In this curriculum, women of all colors, men of color, and working people are rarely if ever subjects or agents. They appear throughout history at worst as objects, at best as victims. According to this curriculum, only people of color have a race and only women have a gender, only lesbians and gays have a sexual orientation -- everyone else is a human being. This curriculum values the work of killing and conquest over the production and re-production of life. It offers abstract, oppositional thinking as the paradigm for intellectual rigor.
The traditional curriculum is too narrow. It leaves out too much. Its narrow approach to defining knowledge implies that people who look different, talk differently, and embrace different cultural practices are not studied because they have nothing to teach “us.”

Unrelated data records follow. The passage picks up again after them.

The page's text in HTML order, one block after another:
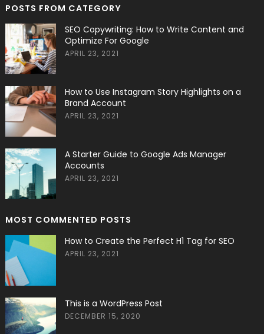
POSTS FROM CATEGORY
SEO Copywriting: How to Write Content and
Optimize For Google
APRIL 23, 2021
How to Use Instagram Story Highlights on a
Brand Account
APRIL 23, 2021
A Starter Guide to Google Ads Manager
Accounts
APRIL 23, 2021
MOST COMMENTED POSTS
How to Create the Perfect H1 Tag for SEO
APRIL 23, 2021
This is a WordPress Post
DECEMBER 15, 2020

Not content to debate curriculum reform in a straightforward and intellectually honest fashion, the opponents of such reform are mounting a nationwide campaign to smear and misrepresent the work of responsible teachers and scholars all across the country who are committed to democratizing the curriculum. After serving as “thought police” for generations, effectively silencing the voices and issues of all but a few, they now attempt to foist that label on the very forces in the university seeking to expand, rather than to contract, the discourse. The opponents of curriculum reform seek to effectively ban books like my own that, among other things, survey U.S. history by asking students to read our Constitution, Supreme Court decisions, and other public documents so that the “founding fathers” and their descendants can speak for themselves. Perhaps their fear is justified. I read the Dred Scott decision in ninth grade and have never been the same since.
And what of white males’ scholarship and perspectives in this new and evolving curriculum? Will there be a place for them? The question is absurd, and the need to answer it reflects how far the misrepresentations have gone. The perspectives and contributions of that group are valid and valuable; there is much to be learned from them. The difficulty is not with their inclusion but with the exclusion of everyone else. The difficulty is with universalizing that experience and those interests.
Yes, Newsweek, there may well be a new McCarthyism. If so, it is coming directly from the irresponsible right and its fellow travelers. How ironic that those who actively attempt to dictate what books students will and will not read portray themselves as defenders of academic freedom. How ironic that those of us seeking to make the curriculum and campus climate less racist, less sexist, and less heterosexist are portrayed as threats to democratic freedoms rather than their champions. But in the end, war is not peace, slavery is not freedom, and no matter what the NAS may believe, ignorance is not strength.
Paula Rothenberg is director of the New Jersey Project, a statewide curriculum-transformation project financed by the New Jersey Department of Higher Education, and professor of philosophy and women’s studies at the William Paterson College of New Jersey.